• _Your goal_:
All of the entries below need repeating exactly, apart from their images.

• _Entries provided_:

※

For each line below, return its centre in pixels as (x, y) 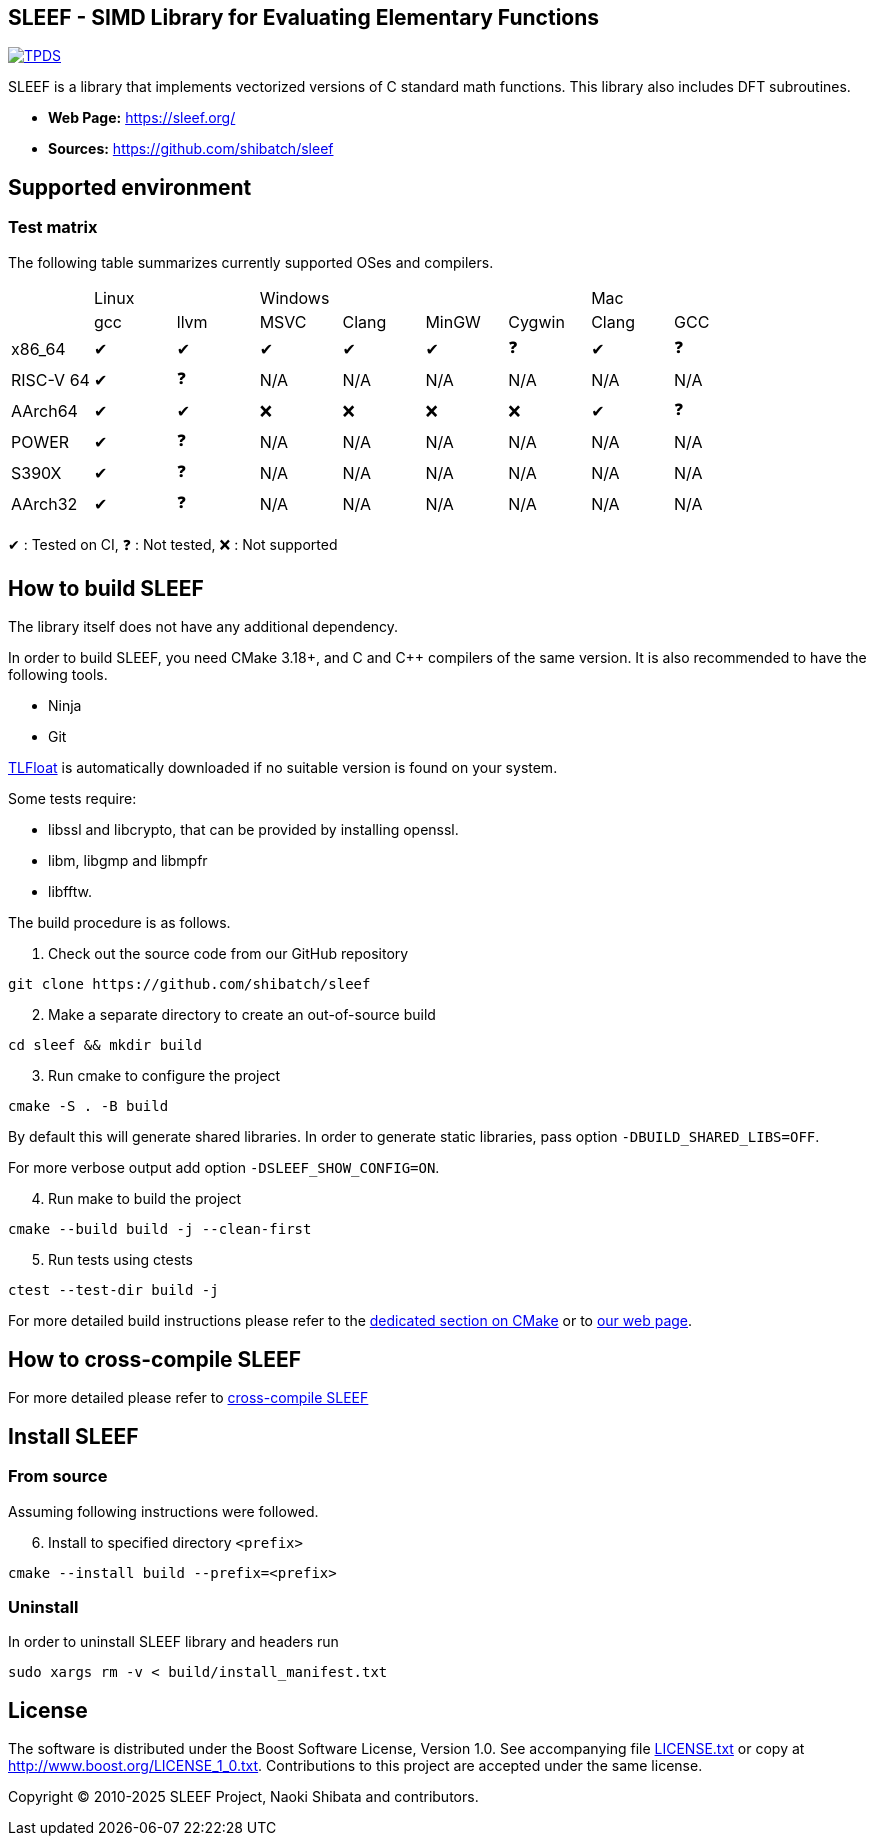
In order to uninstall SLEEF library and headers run (173, 1642)
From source (58, 1476)
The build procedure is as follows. (119, 923)
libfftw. (70, 892)
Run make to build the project (145, 1199)
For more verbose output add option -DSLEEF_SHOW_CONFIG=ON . (224, 1168)
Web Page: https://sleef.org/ (142, 118)
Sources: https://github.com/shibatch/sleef (191, 149)

※

• _Your solution_:
For each line below, return its centre in pixels as (x, y) 
In order to uninstall SLEEF library and headers run (173, 1642)
From source (58, 1476)
The build procedure is as follows. (119, 923)
libfftw. (70, 892)
Run make to build the project (145, 1199)
For more verbose output add option -DSLEEF_SHOW_CONFIG=ON . (224, 1168)
Web Page: https://sleef.org/ (142, 118)
Sources: https://github.com/shibatch/sleef (191, 149)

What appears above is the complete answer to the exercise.